That same day, eight thousand miles away, another armed man was preparing to
pursue his quarry. He was perched on a boat's seesawing bow. Cursing the cold,
he stared ahead at the sullen blue-black swell of the Southern Ocean. Sooner
or later he would spot what he was looking for--a tell-tale spout that
signalled the coming battle. Then there would be no time to feel cold, no time
to feel at all. Meanwhile he should give thanks that he wasn't on the
Antarctic mainland, where the temperature had been known to fall as low as
minus 130 degrees Fahrenheit.
Far to starboard an iceberg loomed. Miles long, a hundred feet high,
glittering like a gigantic diamond. The man still scanned the horizon. To help
him locate his target, the boat had echo-sounders and a look-out up on the
masthead, but the man trusted his own eyes and instincts more than anything
else.
On a nearby ice-floe thousands of Adelie penguins, like spectators, stood in
rows.
A shout came from the look-out. Already the gunner below was manoeuvring the
harpoon cannon into position, his attention focused on the slanting jets that
rose from the sea half a mile ahead. The whale had just surfaced and was
spouting, at fifteen-second intervals, before taking breath for another deep
dive.
With engine racing, the catcher boat closed in ... 800 yards, 400, 200. The
gunner licked his lips. One good clean shot should do it. He looked down on
the enormous wrinkled body, took aim--behind the head--and fired. A loud
report was followed by a whine of running rope as the six-foot, 160-pound
steel harpoon arrowed through the air at sixty miles an hour. It hit home with
terrific force. The tip exploded deep inside the creature, sending out barbs.
Threshing its tail flukes, the whale began an ordeal of panic and pain.

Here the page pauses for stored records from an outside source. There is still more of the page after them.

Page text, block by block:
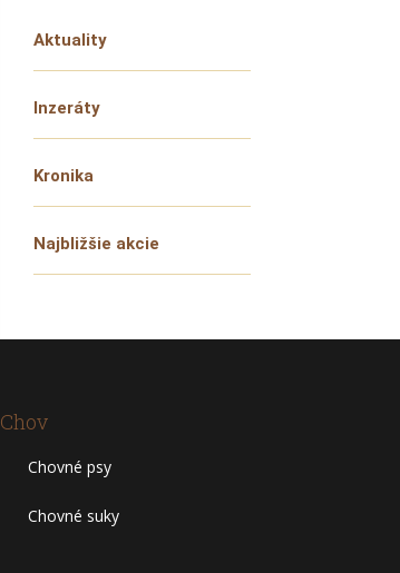
Aktuality
Inzeráty
Kronika
Najbližšie akcie
Chov
Chovné psy
Chovné suky

The gunner surveyed the red streamers trailing from his tethered victim. It
would die soon enough.
But not everyone who witnessed the gory spectacle remained as unmoved as the
harpoonist. The medical officer, watching from the factory ship where the
carcass would eventually be processed, felt shame and disgust. A sperm whale,
he noted, adjusting his binoculars. Officially protected by international
agreement. That didn't stop these men. The whole business of whaling sickened
him. As a doctor he was trained to save life, not take it, and he sympathised
more with the whales than with the whalers whose health he was employed to
safeguard.
The medical officer frowned, reflecting on what he knew about whales. Not fish
but mammals: air-breathing, warm-blooded, bearing their young live, nourishing
them on milk. A sperm whale had the heaviest brain of any animal--six times
the weight of a human's. Did this mean high intelligence? Some scientists
believed so. Certainly sperm whales were socially responsible creatures. When
a calf was born, females would lift it to the surface for its first breath.

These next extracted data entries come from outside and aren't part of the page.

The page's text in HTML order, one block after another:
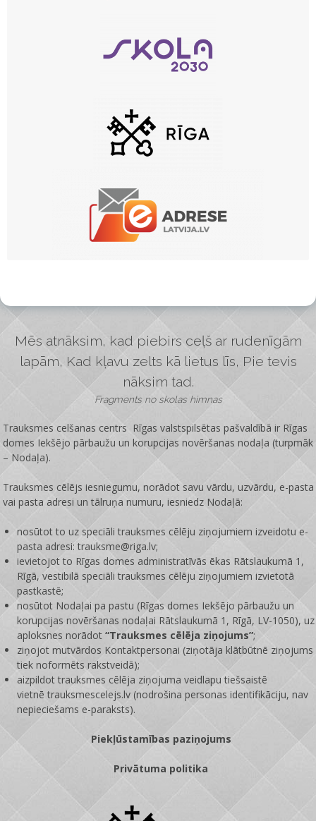
Mēs atnāksim, kad piebirs ceļš ar rudenīgām
lapām, Kad kļavu zelts kā lietus līs, Pie tevis
nāksim tad.
Fragments no skolas himnas
Trauksmes celšanas centrs Rīgas valstspilsētas pašvaldībā ir Rīgas
domes Iekšējo pārbaužu un korupcijas novēršanas nodaļa (turpmāk
– Nodaļa).
Trauksmes cēlējs iesniegumu, norādot savu vārdu, uzvārdu, e-pasta
vai pasta adresi un tālruņa numuru, iesniedz Nodaļā:
nosūtot to uz speciāli trauksmes cēlēju ziņojumiem izveidotu e-
pasta adresi: trauksme@riga.lv;
ievietojot to Rīgas domes administratīvās ēkas Rātslaukumā 1,
Rīgā, vestibilā speciāli trauksmes cēlēju ziņojumiem izvietotā
pastkastē;
nosūtot Nodaļai pa pastu (Rīgas domes Iekšējo pārbaužu un
korupcijas novēršanas nodaļai Rātslaukumā 1, Rīgā, LV-1050), uz
aploksnes norādot“Trauksmes cēlēja ziņojums”;
ziņojot mutvārdos Kontaktpersonai (ziņotāja klātbūtnē ziņojums
tiek noformēts rakstveidā);
aizpildot trauksmes cēlēja ziņojuma veidlapu tiešsaistē
vietnētrauksmescelejs.lv (nodrošina personas identifikāciju, nav
nepieciešams e-paraksts).
Piekļūstamības paziņojums
Privātuma politika

They would guard the mother from attack during the birth, "baby-sit" the
youngster while she went diving for food, even suckle a strange calf. If a
whale had a deformed jaw and couldn't catch prey, other whales would feed it.
Peering through his binoculars, the medical officer grimly observed that the
harpooned sperm whale kept up its hopeless fight.
What a cruel waste! he thought. Science could learn so much from an amazing
mammal like this. How was it able to dive two miles deep and stay under for as
many hours? The pressure down there would crush a man beyond all recognition.
How did the whale communicate over hundreds of miles? How did it use echoes to
find its prey in the ocean gloom, to stun fish, diagnose illness in another
whale? Questions--to which the answers could prove invaluable. But instead of
learning, men threatened to wipe the species out.
Aboard the catcher boat no such thoughts crossed the gunner's mind. He was
busy trying to solve a sixty-foot, sixty-ton problem: a sperm whale that
refused to give up. The harpoon had not found the vital spot--the gunner
blamed the choppy sea for spoiling his aim--and now the whale was towing the
110 ton boat behind it. Even with the engine reversed, the craft kept moving
forward. The gunner got ready to fire a second harpoon.
In the blood-stained water the mammoth beast continued its agonising struggle.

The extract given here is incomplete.